The Court is aware that the critical question before it, whether the cocaine found in the officer’s search must be suppressed, is not entirely answered by a finding that the initial police stop was illegal. If the Commonwealth can show that a consensual search occurs after an illegal stop and that consent is not the product of that illegal stop, then evidence obtained in that search is legally obtained, as would be *265any evidence discovered where consent is given for a search. Cf., Iglesias v. Commonwealth, 7 Va. App. 93, 113, 372 S.E.2d 170, 181 (1988) (Keenan, J., concurring) (citing Schneckloth v. Bustamonte, 412 U.S. 218 (1973), Justice Keenan notes, “While the scope of the search conducted here exceeded the legitimate basis for the stop, I believe that Iglesias’ consent operated to validate the search of the automobile.”); Walls v. Commonwealth, 2 Va. App. at 652, 347 S.E.2d at 182-83. (Where consent for a search was not obtained until after an illegal entry, the court finds that “the consent itself was a fruit of the poisonous tree unless the Commonwealth can show that it was obtained- through an independent act of free will, rather than by means of the illegal entry.”)
The burden on the Commonwealth, however, where it attempts to cleanse apparent consent of the taint of an illegal seizure is great. In Florida v. Royer, 460 U.S. 491, a traveler identified by detectives as fitting a “drug courier profile” was approached by those detectives and asked if he could speak with them for a moment. Upon request, the suspect produced his airline ticket and driver’s license which revealed that he was travelling under a name other than his own. Id. at 493-94. That information, the Court found, was sufficient to justify a continued Terry-type investigatory stop and that, if consent had been given at that point for a search of luggage, that consent would have carried no taint and evidence found would have been admissible. See id. at 502. However, by the time consent was given, the suspect’s ticket remained in the possession of the detectives, and he had been escorted to a small room for further questioning. Id. at 494-95. This, the Court found, moved the “seizure” beyond the Terry-type investigatory level to a level which required probable cause to arrest; a requirement that the Court found lacking. Id. at 496. Because consent for a search was not given until after the “seizure” had reached an illegal level, that consent was irreversibly tainted by the illegality. Id. at 501.
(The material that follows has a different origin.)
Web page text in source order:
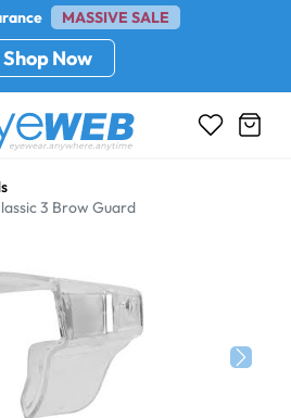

Although the seizure in the case before this Court does not reach the level of that in Royer, because the police officers effected an investigatory stop without sufficient reason to suspect criminal activity, the detention involved here is no less invalid. As an inseparable part of that illegal seizure, the officers requested permission to search the vehicle and its occupants. Under such circumstances, it would be disingenuous to suggest that consent was an “independent *266act of free will.” See, Walls v. Commonwealth, 2 Va. App. at 652, 347 S.E.2d at 182-83. The request for the search was so bound up in the context of the stop that it was, at the very least, the fruit of the poisonous tree, if not an integral part of the tree itself. This is little different from the situation in Goodwin in which officers had approached the defendant on the street and requested that they be allowed to search him for weapons. Goodwin, 11 Va. App. at 365, 398 S.E.2d at 691. Although he consented to the search, that search was treated, at least implicitly by the Court of Appeals, as part and parcel of the stop. See id. at 366, 398 S.E.2d at 691-92.
Because the Court has found that the encounter between the officers and this defendant constituted an investigatory stop which implicates Fourth Amendment concerns, that the stop was without sufficient articulable basis to be valid under the Fourth Amendment, and that the subsequent consent for the search was the product of that illegal stop, any evidence discovered during that search is inadmissible in the trial of this defendant.